[Given records]
....................
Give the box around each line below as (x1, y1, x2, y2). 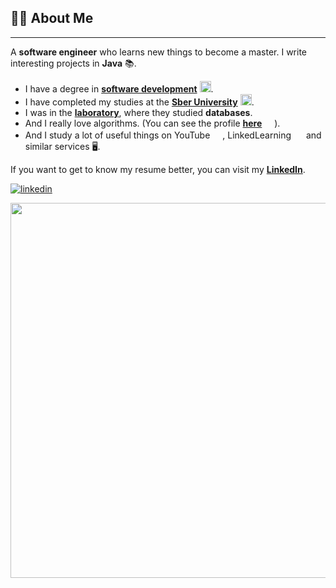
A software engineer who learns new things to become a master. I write (10, 46, 308, 58)
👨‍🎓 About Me (10, 10, 94, 27)
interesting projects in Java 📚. (10, 57, 137, 69)
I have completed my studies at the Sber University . (24, 96, 255, 108)
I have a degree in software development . (24, 82, 214, 95)
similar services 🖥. (24, 140, 101, 152)
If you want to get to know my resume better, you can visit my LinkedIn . (10, 163, 306, 175)
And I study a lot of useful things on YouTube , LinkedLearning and (24, 129, 322, 141)
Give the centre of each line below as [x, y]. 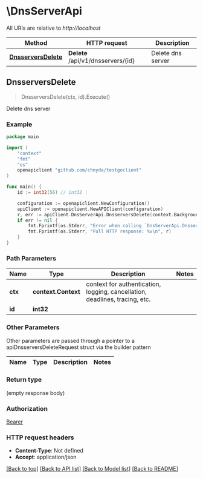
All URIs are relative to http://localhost [53, 28]
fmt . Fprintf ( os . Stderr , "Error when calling [85, 226]
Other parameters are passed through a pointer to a [70, 340]
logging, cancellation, [116, 292]
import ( [17, 148]
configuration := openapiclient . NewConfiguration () [83, 203]
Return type [24, 380]
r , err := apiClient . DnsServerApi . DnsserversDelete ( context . [95, 214]
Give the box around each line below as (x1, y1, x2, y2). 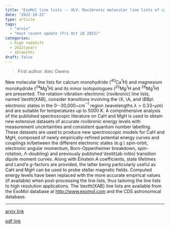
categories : (5, 36, 30, 41)
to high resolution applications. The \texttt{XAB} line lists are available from (5, 183, 162, 189)
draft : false (5, 54, 33, 60)
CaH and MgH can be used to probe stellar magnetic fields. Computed (5, 167, 152, 173)
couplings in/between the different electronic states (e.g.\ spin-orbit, (5, 140, 148, 146)
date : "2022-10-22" (5, 12, 47, 17)
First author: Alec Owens (17, 68, 70, 74)
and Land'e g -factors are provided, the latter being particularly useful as (5, 162, 156, 168)
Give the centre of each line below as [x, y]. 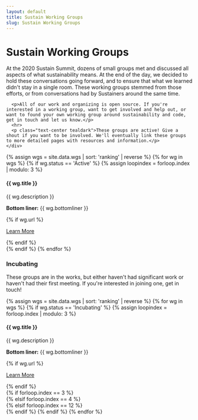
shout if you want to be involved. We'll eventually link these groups [96, 136]
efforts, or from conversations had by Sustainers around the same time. [93, 94]
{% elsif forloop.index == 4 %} [43, 399]
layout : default [26, 12]
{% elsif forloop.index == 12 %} [44, 405]
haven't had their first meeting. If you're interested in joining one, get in [92, 283]
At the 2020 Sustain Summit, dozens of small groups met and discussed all [98, 68]
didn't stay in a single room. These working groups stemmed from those [94, 87]
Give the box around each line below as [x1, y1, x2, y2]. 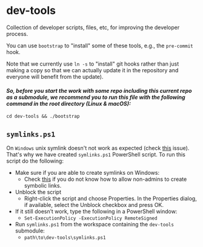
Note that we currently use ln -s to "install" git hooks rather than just [6, 60, 179, 67]
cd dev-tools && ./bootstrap [6, 113, 80, 120]
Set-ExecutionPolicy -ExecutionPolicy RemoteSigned [24, 215, 158, 222]
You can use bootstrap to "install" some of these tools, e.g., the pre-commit [6, 42, 193, 49]
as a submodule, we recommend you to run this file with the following [6, 93, 186, 101]
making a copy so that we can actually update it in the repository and [6, 66, 179, 73]
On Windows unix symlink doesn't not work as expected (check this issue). [6, 144, 190, 152]
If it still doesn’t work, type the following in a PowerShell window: [15, 208, 178, 215]
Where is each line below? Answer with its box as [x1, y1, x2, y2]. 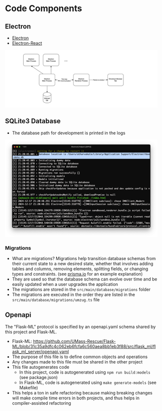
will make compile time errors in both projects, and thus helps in [12, 395, 140, 401]
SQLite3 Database [5, 117, 61, 125]
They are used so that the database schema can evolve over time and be [12, 276, 157, 282]
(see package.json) [19, 374, 58, 380]
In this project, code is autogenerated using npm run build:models [19, 369, 151, 375]
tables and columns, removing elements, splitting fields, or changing [12, 266, 148, 272]
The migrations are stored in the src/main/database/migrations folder [12, 287, 151, 292]
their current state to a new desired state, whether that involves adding [12, 261, 154, 266]
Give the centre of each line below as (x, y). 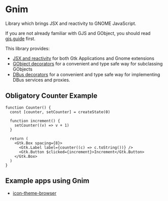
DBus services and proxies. (41, 80)
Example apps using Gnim (47, 181)
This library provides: (27, 48)
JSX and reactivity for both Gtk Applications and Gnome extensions (83, 58)
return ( (19, 139)
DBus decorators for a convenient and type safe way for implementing (86, 74)
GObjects (22, 69)
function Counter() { (28, 108)
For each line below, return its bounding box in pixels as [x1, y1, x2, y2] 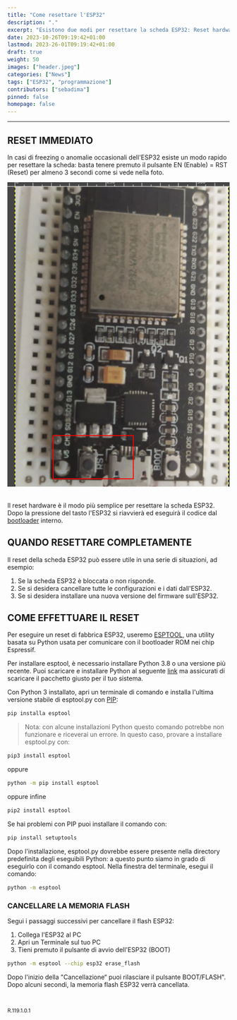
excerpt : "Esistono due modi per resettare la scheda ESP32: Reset [7, 26, 210, 33]
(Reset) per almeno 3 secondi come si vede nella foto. [7, 168, 164, 176]
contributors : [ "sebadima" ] [7, 85, 90, 93]
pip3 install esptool [7, 752, 71, 760]
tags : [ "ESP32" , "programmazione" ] [7, 78, 112, 85]
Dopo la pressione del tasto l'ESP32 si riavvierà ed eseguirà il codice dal [7, 508, 217, 517]
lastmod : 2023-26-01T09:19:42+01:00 [7, 41, 115, 49]
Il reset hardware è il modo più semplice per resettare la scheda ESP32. [7, 501, 215, 510]
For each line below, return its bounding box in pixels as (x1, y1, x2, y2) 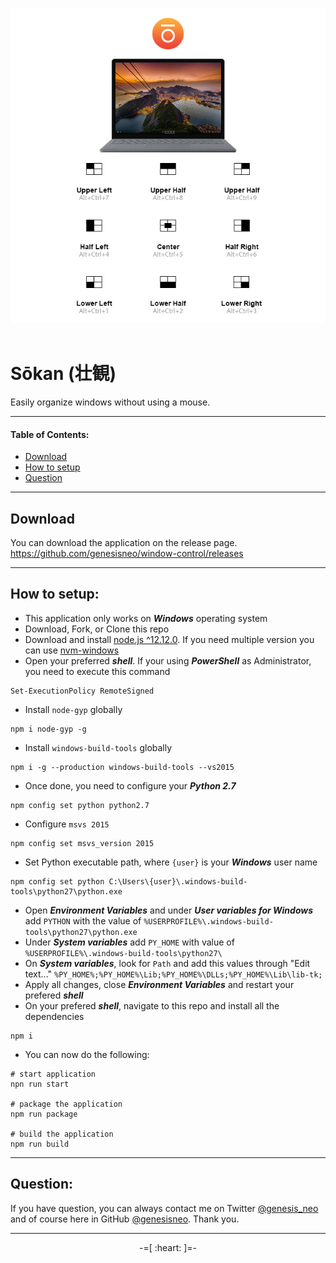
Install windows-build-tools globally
....................
Collect the lines of the records that include the string "scheda".

excerpt : "Esistono due modi per resettare la scheda ESP32: Reset [7, 26, 210, 33]
Il reset hardware è il modo più semplice per resettare la scheda ESP32. [7, 501, 215, 510]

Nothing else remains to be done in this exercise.